## TASK STATEMENT
Within the records below, reproduce without change the lines from the line that has "Documenting problems helps" through the line that has "functionality are included: (51, 95)", and only those.

## ENTRIES SHOWN
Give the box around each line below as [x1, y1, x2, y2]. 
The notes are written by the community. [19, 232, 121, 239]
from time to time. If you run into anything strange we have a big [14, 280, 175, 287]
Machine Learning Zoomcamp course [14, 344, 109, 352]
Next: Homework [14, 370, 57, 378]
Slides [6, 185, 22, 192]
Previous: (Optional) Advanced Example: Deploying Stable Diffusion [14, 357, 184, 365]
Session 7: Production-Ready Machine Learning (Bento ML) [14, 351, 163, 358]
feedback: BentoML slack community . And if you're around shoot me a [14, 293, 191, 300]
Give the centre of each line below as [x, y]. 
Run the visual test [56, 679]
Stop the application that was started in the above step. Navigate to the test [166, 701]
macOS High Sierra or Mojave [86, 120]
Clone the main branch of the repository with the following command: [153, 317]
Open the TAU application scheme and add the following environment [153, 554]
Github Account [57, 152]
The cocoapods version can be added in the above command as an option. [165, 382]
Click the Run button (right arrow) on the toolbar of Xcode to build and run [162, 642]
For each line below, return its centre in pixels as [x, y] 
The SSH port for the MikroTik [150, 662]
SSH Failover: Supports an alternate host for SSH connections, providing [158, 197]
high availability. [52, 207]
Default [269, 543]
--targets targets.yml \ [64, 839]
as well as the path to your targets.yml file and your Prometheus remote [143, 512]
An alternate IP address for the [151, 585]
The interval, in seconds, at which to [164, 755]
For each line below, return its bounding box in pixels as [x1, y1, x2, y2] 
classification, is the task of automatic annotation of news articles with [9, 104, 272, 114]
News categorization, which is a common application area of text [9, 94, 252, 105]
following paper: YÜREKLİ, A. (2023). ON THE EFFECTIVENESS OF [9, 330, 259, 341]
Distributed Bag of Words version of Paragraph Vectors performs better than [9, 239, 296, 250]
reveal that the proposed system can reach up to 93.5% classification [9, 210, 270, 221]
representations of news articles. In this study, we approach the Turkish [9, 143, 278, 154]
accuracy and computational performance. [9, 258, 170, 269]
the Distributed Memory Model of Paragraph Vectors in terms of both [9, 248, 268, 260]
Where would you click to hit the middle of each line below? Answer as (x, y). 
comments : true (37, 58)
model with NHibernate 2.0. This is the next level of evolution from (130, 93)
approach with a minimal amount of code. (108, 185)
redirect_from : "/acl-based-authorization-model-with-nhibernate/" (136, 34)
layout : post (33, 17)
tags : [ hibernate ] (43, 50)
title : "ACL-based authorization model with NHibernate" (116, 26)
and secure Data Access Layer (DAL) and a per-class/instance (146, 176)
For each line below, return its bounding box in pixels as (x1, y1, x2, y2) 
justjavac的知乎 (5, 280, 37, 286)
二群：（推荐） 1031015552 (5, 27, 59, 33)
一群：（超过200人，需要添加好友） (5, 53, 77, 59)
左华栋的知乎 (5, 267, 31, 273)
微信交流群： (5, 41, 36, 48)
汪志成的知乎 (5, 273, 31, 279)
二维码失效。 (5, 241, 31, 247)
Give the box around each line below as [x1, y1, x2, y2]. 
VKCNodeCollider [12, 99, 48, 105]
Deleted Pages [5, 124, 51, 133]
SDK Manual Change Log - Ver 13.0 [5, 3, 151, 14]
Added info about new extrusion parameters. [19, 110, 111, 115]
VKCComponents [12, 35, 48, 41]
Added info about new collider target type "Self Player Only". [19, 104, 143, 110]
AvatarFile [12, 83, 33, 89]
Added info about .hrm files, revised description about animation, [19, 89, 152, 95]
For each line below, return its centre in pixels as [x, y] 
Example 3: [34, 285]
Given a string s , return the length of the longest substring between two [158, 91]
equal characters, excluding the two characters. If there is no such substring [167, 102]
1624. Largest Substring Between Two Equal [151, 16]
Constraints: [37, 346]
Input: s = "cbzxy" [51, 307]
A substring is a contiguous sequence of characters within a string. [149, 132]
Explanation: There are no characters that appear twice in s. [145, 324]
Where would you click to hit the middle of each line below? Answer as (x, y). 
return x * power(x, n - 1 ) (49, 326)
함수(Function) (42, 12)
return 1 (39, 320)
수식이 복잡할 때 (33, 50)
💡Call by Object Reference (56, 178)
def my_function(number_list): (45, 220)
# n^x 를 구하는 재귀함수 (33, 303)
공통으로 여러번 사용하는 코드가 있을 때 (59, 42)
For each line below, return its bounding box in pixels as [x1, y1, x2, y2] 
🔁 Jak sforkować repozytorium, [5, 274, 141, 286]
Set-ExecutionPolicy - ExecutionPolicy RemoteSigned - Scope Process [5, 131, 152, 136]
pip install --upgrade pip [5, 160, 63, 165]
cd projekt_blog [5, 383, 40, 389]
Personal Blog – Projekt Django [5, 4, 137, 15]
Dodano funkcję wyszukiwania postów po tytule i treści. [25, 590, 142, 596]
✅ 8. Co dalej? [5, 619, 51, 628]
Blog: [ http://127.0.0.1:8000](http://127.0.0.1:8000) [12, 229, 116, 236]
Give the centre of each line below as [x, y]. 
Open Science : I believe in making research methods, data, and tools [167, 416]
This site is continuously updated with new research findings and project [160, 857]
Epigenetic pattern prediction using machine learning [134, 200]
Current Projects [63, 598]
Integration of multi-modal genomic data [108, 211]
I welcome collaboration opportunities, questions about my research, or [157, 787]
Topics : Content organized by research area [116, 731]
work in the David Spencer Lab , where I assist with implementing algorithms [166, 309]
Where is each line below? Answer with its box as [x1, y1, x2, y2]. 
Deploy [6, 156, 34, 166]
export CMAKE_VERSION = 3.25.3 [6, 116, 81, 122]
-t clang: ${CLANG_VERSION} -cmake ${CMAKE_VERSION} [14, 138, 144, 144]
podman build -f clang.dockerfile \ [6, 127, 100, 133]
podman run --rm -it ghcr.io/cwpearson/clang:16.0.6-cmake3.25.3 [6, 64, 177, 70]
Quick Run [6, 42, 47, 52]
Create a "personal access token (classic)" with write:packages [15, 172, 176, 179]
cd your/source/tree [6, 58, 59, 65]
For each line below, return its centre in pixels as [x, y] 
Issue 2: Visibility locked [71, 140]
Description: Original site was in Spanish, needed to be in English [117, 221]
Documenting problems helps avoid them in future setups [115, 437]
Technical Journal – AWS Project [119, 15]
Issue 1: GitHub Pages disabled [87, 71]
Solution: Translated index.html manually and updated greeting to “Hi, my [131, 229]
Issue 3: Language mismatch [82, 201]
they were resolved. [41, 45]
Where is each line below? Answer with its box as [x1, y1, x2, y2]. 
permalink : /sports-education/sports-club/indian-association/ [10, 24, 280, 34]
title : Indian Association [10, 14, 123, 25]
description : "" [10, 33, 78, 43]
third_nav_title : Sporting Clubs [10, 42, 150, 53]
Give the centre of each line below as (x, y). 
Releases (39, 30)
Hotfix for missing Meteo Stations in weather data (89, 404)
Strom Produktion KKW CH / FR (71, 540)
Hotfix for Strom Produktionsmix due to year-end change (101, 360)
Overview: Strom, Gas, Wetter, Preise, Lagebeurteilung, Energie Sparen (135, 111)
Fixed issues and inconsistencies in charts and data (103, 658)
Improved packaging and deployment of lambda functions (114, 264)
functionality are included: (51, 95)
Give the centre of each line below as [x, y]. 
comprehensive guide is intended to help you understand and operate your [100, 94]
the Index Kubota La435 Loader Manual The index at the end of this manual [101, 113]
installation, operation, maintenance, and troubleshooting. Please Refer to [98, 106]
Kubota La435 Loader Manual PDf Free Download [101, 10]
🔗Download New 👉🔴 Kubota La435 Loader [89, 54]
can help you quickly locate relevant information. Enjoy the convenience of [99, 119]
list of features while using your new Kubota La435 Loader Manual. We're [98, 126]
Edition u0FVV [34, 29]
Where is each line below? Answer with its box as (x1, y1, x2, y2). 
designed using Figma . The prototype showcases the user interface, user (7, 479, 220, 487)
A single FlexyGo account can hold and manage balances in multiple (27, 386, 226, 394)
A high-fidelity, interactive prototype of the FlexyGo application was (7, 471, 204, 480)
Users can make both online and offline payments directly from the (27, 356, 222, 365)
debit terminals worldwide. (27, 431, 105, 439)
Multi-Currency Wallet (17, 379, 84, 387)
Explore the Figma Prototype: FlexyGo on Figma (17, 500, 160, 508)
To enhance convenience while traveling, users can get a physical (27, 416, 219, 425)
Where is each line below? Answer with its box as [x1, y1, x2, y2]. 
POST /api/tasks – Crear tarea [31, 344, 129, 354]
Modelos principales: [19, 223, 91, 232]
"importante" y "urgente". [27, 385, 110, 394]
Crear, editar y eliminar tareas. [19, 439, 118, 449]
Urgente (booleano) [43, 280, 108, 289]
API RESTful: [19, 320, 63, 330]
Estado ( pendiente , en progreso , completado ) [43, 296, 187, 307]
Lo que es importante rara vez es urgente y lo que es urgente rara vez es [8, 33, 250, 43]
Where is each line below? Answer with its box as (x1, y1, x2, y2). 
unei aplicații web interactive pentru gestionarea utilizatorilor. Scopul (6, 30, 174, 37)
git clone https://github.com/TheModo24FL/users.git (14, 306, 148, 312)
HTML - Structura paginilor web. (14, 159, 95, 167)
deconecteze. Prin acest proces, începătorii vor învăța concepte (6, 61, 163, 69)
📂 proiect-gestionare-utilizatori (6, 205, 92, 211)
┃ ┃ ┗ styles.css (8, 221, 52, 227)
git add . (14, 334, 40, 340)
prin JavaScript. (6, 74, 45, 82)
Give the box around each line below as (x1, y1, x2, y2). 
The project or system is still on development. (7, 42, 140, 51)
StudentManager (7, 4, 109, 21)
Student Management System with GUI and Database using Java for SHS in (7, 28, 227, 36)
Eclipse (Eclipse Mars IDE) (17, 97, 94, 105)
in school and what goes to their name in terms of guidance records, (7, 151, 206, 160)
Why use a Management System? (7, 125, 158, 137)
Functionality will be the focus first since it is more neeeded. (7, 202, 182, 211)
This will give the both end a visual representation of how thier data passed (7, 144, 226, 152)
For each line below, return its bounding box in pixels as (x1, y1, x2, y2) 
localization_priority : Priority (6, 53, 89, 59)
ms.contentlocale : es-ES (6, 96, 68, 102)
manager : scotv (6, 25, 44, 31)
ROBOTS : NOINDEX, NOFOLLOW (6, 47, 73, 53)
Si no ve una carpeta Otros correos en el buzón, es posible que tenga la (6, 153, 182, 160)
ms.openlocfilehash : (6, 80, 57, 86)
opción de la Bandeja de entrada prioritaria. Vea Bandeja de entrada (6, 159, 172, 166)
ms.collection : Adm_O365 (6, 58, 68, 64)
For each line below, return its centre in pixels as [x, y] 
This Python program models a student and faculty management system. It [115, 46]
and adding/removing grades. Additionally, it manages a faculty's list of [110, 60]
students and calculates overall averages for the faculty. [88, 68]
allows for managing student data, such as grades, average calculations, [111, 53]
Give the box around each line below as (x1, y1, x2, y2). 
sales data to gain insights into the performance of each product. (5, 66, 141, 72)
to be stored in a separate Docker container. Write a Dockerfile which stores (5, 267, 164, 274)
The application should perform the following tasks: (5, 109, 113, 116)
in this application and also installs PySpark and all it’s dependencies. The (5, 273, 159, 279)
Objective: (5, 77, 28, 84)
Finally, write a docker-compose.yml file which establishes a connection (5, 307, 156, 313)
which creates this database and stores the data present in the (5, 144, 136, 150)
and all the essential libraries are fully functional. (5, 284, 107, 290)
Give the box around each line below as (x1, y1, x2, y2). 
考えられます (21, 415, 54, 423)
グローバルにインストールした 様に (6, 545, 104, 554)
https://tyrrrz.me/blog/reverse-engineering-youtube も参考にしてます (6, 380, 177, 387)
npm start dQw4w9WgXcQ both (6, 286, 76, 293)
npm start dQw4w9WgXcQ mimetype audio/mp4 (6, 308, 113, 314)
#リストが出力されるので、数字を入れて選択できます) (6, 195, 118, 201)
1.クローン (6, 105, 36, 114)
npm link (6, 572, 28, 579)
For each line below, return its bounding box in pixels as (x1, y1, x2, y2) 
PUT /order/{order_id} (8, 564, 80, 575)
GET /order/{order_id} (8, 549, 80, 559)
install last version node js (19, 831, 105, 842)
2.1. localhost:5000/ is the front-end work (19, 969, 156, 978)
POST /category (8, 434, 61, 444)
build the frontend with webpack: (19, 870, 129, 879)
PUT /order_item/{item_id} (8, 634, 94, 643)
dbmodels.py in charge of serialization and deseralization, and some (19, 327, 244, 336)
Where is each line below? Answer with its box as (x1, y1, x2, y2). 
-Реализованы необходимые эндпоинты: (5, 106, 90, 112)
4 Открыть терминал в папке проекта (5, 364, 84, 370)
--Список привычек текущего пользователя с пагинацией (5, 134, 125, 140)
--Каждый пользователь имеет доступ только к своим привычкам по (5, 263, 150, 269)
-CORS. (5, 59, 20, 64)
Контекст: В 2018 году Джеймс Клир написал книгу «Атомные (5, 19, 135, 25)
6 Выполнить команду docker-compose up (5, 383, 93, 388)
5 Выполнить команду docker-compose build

## EXERCISE SOLUTION
Documenting problems helps avoid them in future setups [115, 437]
Technical Journal – AWS Project [119, 15]
Issue 1: GitHub Pages disabled [87, 71]
Solution: Translated index.html manually and updated greeting to “Hi, my [131, 229]
Issue 3: Language mismatch [82, 201]
they were resolved. [41, 45]
Where is each line below? Answer with its box as [x1, y1, x2, y2]. 
permalink : /sports-education/sports-club/indian-association/ [10, 24, 280, 34]
title : Indian Association [10, 14, 123, 25]
description : "" [10, 33, 78, 43]
third_nav_title : Sporting Clubs [10, 42, 150, 53]
Give the centre of each line below as (x, y). 
Releases (39, 30)
Hotfix for missing Meteo Stations in weather data (89, 404)
Strom Produktion KKW CH / FR (71, 540)
Hotfix for Strom Produktionsmix due to year-end change (101, 360)
Overview: Strom, Gas, Wetter, Preise, Lagebeurteilung, Energie Sparen (135, 111)
Fixed issues and inconsistencies in charts and data (103, 658)
Improved packaging and deployment of lambda functions (114, 264)
functionality are included: (51, 95)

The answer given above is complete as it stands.